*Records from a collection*
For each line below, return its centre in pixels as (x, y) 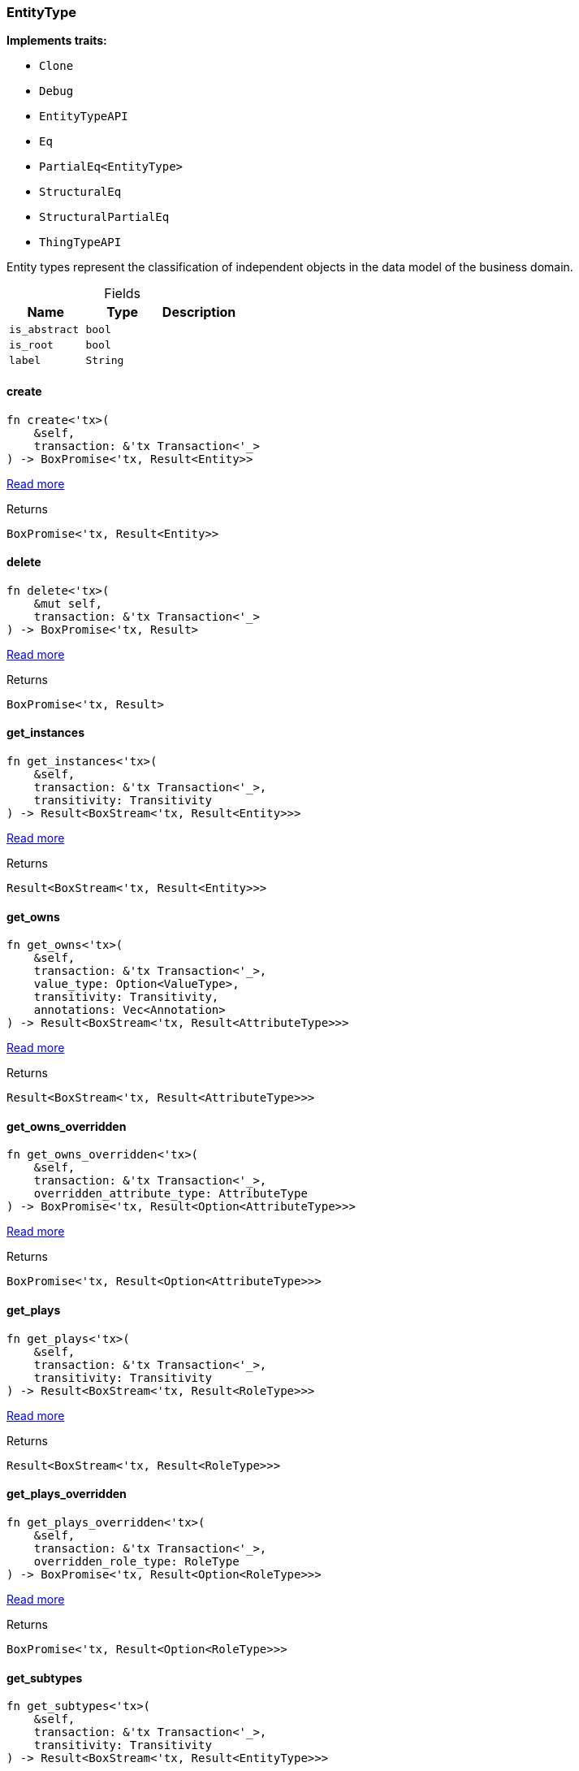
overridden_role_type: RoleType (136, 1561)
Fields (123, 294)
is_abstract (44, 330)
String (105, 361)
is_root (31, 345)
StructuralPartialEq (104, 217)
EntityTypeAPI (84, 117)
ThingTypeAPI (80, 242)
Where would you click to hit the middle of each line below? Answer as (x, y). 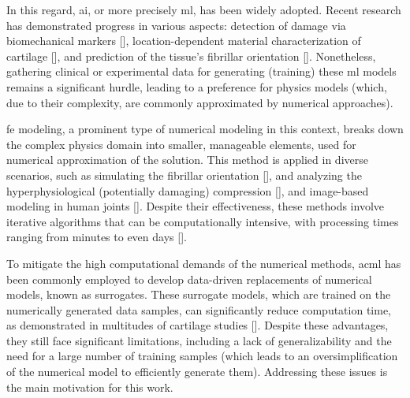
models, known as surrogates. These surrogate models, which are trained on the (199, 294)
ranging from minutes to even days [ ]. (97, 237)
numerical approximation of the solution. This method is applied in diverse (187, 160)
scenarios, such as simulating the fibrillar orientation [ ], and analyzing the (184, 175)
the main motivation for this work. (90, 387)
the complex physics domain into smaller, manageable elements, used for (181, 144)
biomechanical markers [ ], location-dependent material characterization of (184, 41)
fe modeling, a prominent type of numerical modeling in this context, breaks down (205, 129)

*WHAT IS BEING ASKED*
Output the entries above verbatim. Omit the images.

*FINISHED TASK*
For each line below, return its centre in pixels as (x, y) 
overridden_role_type: RoleType (136, 1561)
Fields (123, 294)
is_abstract (44, 330)
String (105, 361)
is_root (31, 345)
StructuralPartialEq (104, 217)
EntityTypeAPI (84, 117)
ThingTypeAPI (80, 242)
Where would you click to hit the middle of each line below? Answer as (x, y). 
models, known as surrogates. These surrogate models, which are trained on the (199, 294)
ranging from minutes to even days [ ]. (97, 237)
numerical approximation of the solution. This method is applied in diverse (187, 160)
scenarios, such as simulating the fibrillar orientation [ ], and analyzing the (184, 175)
the main motivation for this work. (90, 387)
the complex physics domain into smaller, manageable elements, used for (181, 144)
biomechanical markers [ ], location-dependent material characterization of (184, 41)
fe modeling, a prominent type of numerical modeling in this context, breaks down (205, 129)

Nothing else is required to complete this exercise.